Bahrain may be the smallest country in the GCC in terms of population and economy, but its Sovereign Investment industry is well developed, with two active SWFs: one for strategic and development purposes and another one for stabilization and savings function (Future Generation Reserve, or FGR). The FGR had been a relatively low-profile SWF until 2020, when the government of Bahrain withdrew US$ 450 million, or half of its assets back then, to maintain economic stability. The withdrawal was followed by a change in the deposit rules, and the fund has been growing again thanks to new inflows and strong investment returns. We were delighted to speak with FGR's Chief Executive Officer, Sheikh Ali Salman Ali Al Khalifa, about the fund’s plans and goals.

[GSWF] Bahrain’s expected GDP growth for 2024 and 2025 is 3.2%-3.3%, in line with 2023 and towards the goals of Economic Vision 2030. Which sectors do you expect this growth to be most significant?
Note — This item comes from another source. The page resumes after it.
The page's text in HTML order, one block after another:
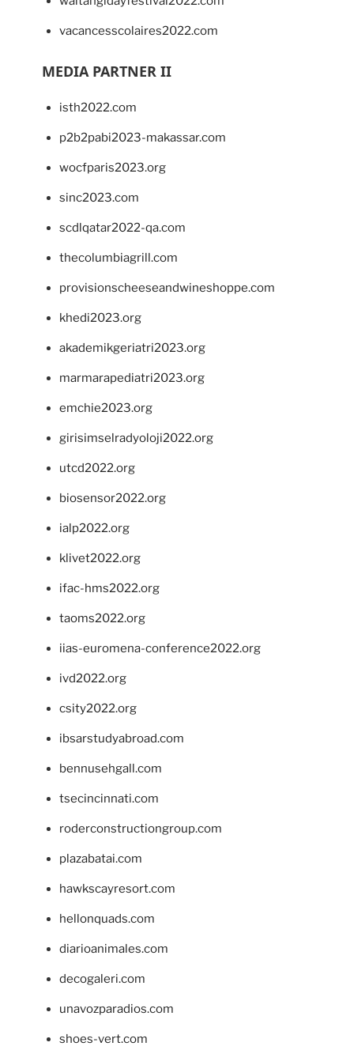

[FGR] We anticipate that growth will be most significant in the sectors aligned with the Economic Vision, particularly in finance, technology, logistics, and tourism. With Bahrain's ongoing digital transformation, the financial services sector will remain strong, bolstered by fintech developments. Additionally, infrastructure projects and green initiatives are driving growth in construction and renewable energy.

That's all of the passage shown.